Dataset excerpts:
——————
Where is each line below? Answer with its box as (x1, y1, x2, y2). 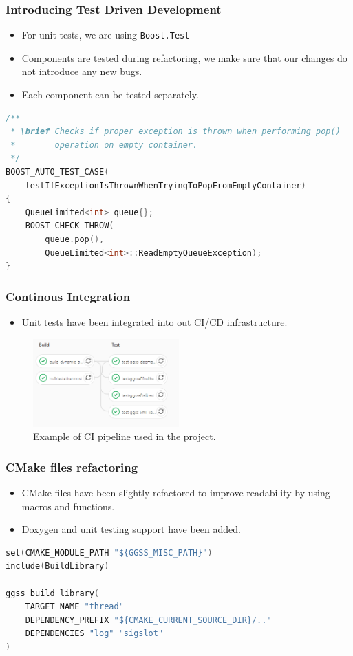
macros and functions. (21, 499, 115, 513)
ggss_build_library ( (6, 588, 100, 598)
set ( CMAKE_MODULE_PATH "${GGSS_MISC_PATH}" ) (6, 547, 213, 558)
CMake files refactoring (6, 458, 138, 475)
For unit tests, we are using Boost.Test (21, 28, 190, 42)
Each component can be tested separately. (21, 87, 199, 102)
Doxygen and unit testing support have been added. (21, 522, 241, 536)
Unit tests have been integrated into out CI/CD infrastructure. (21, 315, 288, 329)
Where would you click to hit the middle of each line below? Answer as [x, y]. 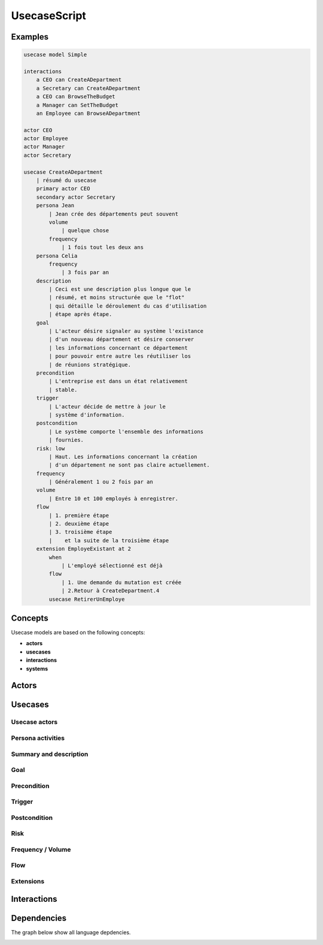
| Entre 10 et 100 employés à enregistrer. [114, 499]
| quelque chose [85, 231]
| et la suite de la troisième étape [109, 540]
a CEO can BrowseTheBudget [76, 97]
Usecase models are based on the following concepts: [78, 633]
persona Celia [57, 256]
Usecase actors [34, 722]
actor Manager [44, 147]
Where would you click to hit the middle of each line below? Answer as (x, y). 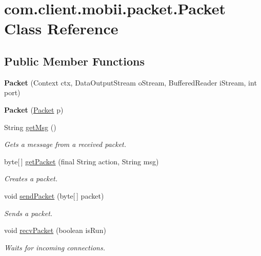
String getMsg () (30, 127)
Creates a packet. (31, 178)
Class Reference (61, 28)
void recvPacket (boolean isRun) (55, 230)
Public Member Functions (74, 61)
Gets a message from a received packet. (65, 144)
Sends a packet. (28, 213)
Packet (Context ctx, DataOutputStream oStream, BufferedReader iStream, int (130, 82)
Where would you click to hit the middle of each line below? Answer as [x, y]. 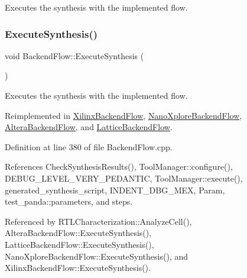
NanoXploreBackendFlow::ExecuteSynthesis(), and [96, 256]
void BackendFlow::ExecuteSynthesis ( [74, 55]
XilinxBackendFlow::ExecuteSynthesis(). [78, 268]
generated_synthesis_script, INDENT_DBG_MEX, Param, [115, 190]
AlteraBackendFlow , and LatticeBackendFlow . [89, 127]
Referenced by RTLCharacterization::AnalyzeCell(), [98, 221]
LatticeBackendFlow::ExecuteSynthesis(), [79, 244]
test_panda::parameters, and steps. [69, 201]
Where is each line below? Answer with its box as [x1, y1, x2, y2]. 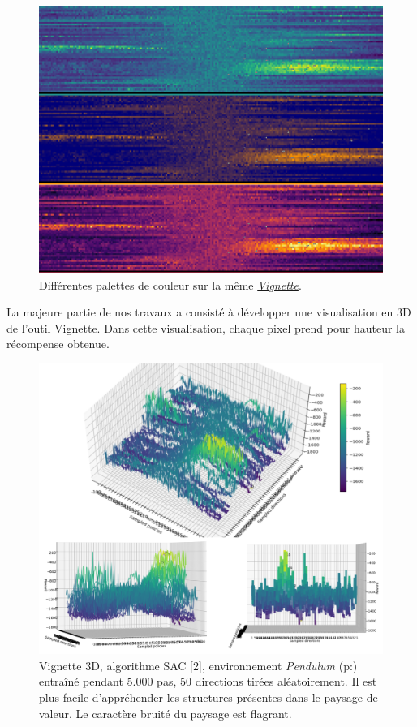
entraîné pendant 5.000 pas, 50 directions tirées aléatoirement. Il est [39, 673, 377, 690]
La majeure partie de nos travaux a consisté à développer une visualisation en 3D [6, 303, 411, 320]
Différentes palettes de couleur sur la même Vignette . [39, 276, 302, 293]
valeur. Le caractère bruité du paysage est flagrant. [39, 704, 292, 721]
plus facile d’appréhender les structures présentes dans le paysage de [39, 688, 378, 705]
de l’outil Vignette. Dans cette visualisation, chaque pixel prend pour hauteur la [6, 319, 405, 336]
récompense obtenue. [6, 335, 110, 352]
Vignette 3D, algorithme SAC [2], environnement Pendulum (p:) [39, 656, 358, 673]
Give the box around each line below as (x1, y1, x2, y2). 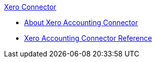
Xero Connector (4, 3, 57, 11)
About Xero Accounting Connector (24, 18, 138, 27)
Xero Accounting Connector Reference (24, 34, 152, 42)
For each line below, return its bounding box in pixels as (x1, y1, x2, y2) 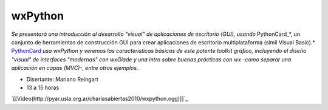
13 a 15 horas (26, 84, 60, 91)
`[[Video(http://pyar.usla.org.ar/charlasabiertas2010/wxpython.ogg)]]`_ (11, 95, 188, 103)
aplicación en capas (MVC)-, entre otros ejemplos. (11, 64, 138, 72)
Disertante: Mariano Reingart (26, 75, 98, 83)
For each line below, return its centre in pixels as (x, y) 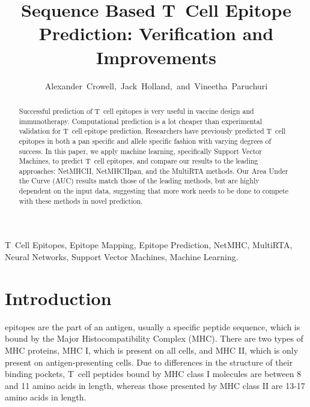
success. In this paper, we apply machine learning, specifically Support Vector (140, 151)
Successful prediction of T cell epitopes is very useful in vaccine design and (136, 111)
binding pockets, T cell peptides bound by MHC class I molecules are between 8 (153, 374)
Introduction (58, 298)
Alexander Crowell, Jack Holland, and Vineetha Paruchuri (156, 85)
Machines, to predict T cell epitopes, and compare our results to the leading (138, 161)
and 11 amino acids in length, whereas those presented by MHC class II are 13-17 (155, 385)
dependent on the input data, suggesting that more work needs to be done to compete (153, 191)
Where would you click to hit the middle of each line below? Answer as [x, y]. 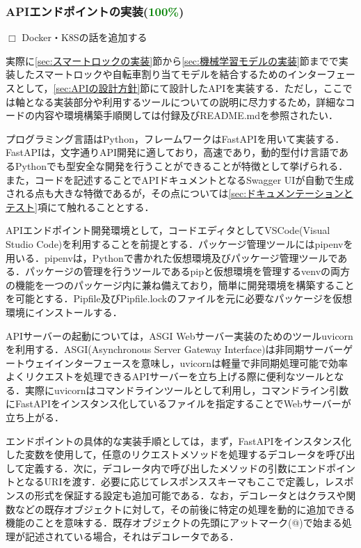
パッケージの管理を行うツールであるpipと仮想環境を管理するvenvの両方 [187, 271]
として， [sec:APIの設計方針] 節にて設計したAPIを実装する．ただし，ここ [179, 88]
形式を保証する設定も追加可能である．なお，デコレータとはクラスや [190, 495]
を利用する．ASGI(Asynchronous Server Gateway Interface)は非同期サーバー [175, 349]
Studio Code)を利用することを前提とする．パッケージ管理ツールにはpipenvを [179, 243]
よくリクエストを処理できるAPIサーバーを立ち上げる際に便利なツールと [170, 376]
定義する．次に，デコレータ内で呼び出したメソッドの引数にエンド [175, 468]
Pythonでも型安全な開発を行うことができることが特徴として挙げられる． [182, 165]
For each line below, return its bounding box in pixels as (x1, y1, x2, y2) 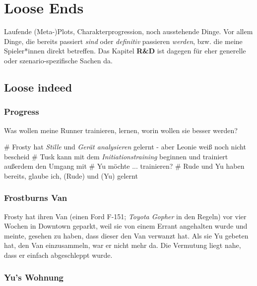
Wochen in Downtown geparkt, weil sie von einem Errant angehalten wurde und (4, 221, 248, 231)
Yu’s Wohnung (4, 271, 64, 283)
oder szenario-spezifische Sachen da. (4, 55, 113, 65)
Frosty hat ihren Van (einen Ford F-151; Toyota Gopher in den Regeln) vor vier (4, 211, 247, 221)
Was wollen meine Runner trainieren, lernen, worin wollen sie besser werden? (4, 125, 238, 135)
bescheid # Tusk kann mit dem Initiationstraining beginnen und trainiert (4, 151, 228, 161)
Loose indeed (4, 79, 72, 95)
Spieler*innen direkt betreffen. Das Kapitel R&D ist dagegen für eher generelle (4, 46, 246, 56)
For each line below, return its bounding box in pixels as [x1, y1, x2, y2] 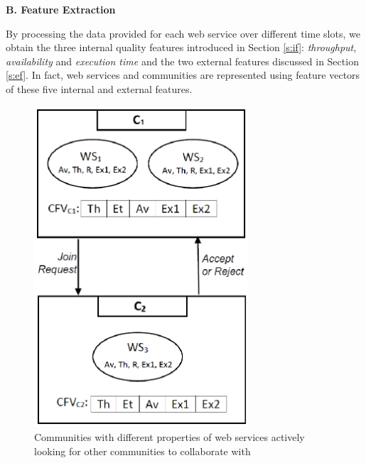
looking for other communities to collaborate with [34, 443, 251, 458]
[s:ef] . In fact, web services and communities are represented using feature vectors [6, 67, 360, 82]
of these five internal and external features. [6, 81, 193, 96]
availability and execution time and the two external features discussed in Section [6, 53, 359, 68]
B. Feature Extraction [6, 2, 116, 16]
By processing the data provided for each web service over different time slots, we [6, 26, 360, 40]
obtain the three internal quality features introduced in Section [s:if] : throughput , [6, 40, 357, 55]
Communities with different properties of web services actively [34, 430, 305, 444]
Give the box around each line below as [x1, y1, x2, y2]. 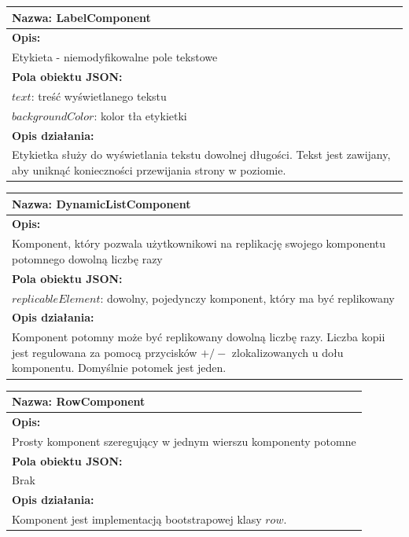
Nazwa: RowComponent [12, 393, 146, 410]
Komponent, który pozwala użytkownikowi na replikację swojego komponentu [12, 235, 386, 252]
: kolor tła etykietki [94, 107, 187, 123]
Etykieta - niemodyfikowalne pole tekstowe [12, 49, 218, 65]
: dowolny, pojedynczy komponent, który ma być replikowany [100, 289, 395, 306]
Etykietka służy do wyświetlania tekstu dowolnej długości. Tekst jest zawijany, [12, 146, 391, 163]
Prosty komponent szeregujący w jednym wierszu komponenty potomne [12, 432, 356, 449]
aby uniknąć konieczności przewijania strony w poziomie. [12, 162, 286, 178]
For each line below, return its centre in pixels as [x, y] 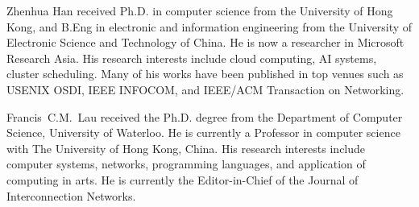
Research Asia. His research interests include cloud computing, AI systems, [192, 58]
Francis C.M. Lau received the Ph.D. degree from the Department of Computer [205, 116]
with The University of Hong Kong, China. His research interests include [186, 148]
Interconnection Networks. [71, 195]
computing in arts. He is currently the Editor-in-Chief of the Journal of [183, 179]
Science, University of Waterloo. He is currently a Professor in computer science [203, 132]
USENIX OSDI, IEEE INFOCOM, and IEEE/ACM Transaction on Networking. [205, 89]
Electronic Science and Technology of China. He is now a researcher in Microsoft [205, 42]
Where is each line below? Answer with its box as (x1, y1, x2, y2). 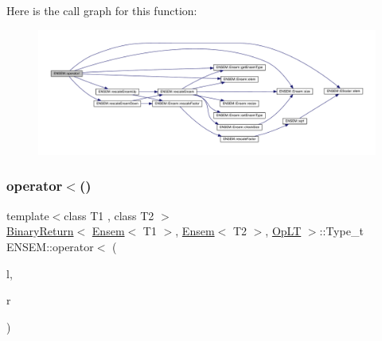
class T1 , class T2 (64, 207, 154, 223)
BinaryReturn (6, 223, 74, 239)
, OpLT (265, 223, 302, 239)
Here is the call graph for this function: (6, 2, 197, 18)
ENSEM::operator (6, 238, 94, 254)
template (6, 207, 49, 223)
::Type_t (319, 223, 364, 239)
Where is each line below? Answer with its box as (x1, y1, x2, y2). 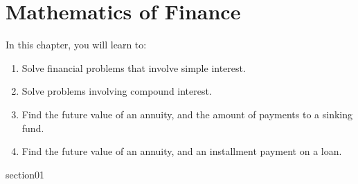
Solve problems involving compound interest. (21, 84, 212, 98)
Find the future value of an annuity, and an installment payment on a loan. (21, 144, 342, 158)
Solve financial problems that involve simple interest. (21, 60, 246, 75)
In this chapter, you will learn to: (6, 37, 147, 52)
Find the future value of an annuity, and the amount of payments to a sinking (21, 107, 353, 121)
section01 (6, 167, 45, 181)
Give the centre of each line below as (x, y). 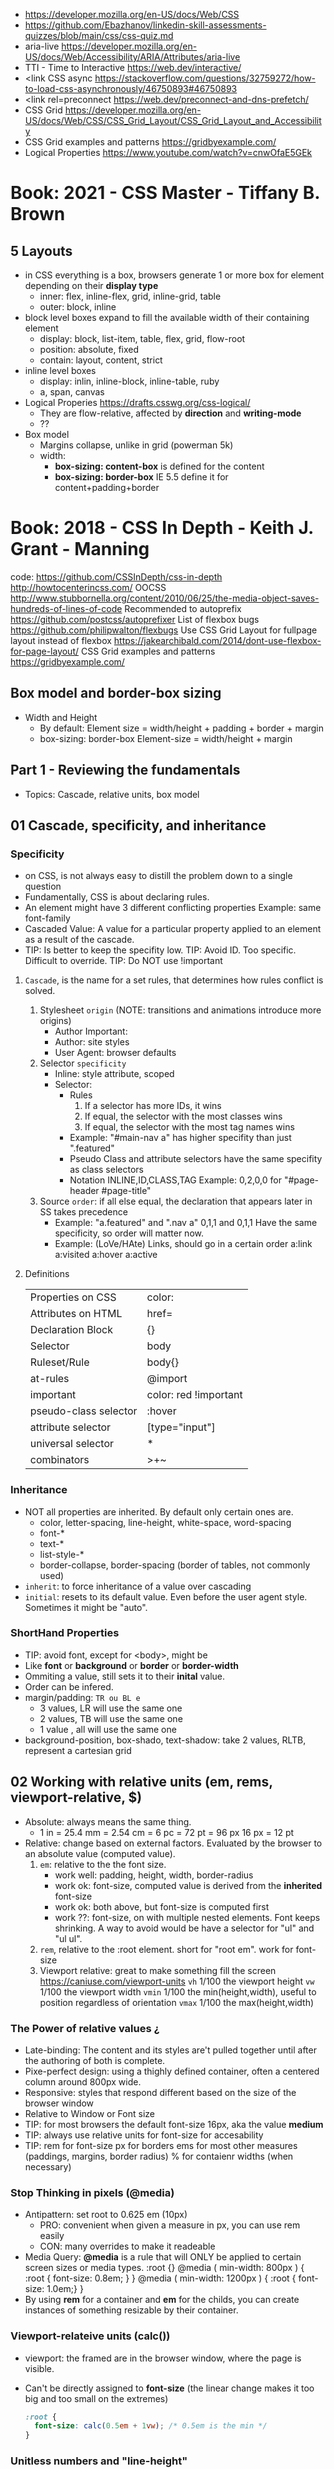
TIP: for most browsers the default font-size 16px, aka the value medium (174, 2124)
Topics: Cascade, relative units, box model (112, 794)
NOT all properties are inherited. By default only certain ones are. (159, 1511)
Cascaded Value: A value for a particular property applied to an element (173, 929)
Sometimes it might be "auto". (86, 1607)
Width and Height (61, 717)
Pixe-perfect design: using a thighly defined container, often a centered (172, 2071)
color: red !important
——————
§ WHAT IS EXPECTED:
Retype only the lines above from the one with "plus facile d’appréhender" through the one with "13 a 15 horas (26, 84, 60, 91)", exactly and with both ends. Images stay out.

§ YOUR RESPONSE:
plus facile d’appréhender les structures présentes dans le paysage de [39, 688, 378, 705]
de l’outil Vignette. Dans cette visualisation, chaque pixel prend pour hauteur la [6, 319, 405, 336]
récompense obtenue. [6, 335, 110, 352]
Vignette 3D, algorithme SAC [2], environnement Pendulum (p:) [39, 656, 358, 673]
Give the box around each line below as (x1, y1, x2, y2). 
Xero Connector (4, 3, 57, 11)
About Xero Accounting Connector (24, 18, 138, 27)
Xero Accounting Connector Reference (24, 34, 152, 42)
For each line below, return its bounding box in pixels as (x1, y1, x2, y2) 
13 a 15 horas (26, 84, 60, 91)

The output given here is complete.